Begin with the line containing "incompatible and break" and copy each line exactly through the last line of the entries, inclusive.

________

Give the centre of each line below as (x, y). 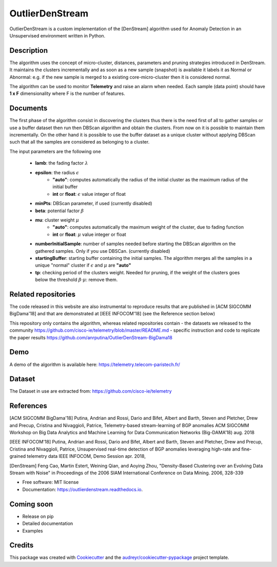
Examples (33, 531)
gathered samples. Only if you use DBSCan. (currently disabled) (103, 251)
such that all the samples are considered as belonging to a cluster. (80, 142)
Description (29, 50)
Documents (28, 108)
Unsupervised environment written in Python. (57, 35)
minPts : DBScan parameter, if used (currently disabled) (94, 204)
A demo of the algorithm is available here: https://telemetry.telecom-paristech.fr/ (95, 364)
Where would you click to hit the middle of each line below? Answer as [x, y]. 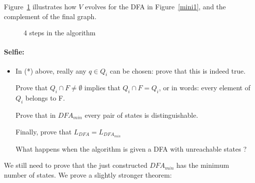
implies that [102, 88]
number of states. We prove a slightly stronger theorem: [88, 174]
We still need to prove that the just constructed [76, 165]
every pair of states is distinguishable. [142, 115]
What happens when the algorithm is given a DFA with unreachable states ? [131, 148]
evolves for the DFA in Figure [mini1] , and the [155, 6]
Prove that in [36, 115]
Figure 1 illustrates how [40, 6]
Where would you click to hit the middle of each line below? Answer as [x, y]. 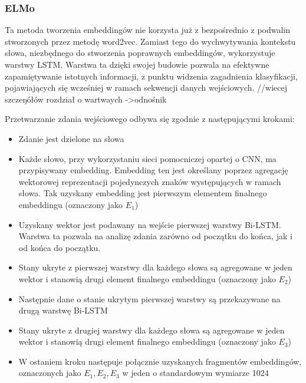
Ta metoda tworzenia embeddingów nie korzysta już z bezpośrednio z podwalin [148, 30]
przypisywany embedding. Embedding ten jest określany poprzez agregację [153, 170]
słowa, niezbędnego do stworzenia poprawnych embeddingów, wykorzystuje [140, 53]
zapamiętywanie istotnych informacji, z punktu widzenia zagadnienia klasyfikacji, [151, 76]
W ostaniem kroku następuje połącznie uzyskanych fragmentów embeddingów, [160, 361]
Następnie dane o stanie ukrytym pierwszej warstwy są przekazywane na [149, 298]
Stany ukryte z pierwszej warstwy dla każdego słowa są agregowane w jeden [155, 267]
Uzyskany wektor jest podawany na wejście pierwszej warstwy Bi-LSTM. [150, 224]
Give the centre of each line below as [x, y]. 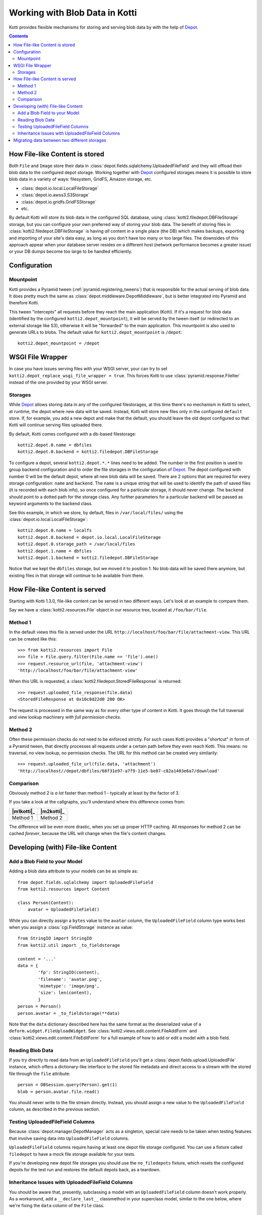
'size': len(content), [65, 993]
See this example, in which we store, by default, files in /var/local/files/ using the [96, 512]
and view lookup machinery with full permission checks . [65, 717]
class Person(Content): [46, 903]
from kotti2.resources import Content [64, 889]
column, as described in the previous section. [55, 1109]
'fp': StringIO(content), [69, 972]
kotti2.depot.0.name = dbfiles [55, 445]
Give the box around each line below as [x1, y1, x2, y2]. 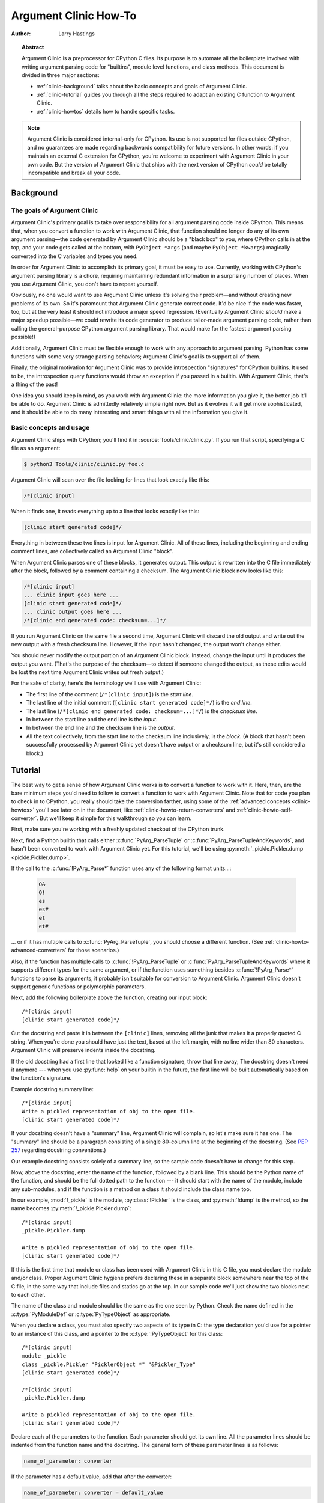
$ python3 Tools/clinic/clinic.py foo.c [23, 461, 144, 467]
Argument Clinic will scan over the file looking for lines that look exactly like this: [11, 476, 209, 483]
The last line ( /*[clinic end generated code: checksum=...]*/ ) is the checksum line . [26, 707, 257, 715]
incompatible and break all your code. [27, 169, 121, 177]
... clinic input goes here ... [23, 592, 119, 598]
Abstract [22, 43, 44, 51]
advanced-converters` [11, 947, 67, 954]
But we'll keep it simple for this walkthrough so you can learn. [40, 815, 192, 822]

________

§ **Answer to the exercise**:
incompatible and break all your code. [27, 169, 121, 177]
... clinic input goes here ... [23, 592, 119, 598]
Abstract [22, 43, 44, 51]
advanced-converters` [11, 947, 67, 954]
But we'll keep it simple for this walkthrough so you can learn. [40, 815, 192, 822]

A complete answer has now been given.